(Items from a dataset)

┄┄┄┄┄┄┄┄┄┄

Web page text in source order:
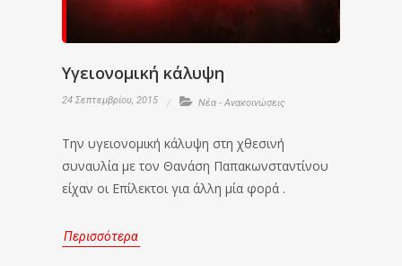
Υγειονομική κάλυψη
24 Σεπτεμβρίου, 2015 Νέα - Ανακοινώσεις
Την υγειονομική κάλυψη στη χθεσινή
συναυλία με τον Θανάση Παπακωνσταντίνου
είχαν οι Επίλεκτοι για άλλη μία φορά .
Περισσότερα
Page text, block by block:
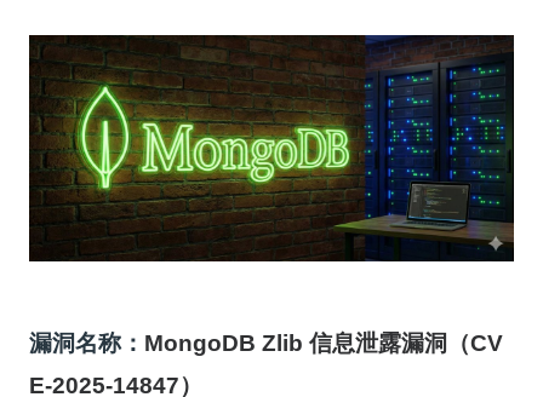
漏洞名称： MongoDB Zlib 信息泄露漏洞（CV
E-2025-14847）

┄┄┄┄┄┄┄┄┄┄

**About this exercise:** Each line above should be returned exactly as it stands, minus any pictures.

**Task answer:**
Web page text in source order:
Υγειονομική κάλυψη
24 Σεπτεμβρίου, 2015 Νέα - Ανακοινώσεις
Την υγειονομική κάλυψη στη χθεσινή
συναυλία με τον Θανάση Παπακωνσταντίνου
είχαν οι Επίλεκτοι για άλλη μία φορά .
Περισσότερα
Page text, block by block:
漏洞名称： MongoDB Zlib 信息泄露漏洞（CV
E-2025-14847）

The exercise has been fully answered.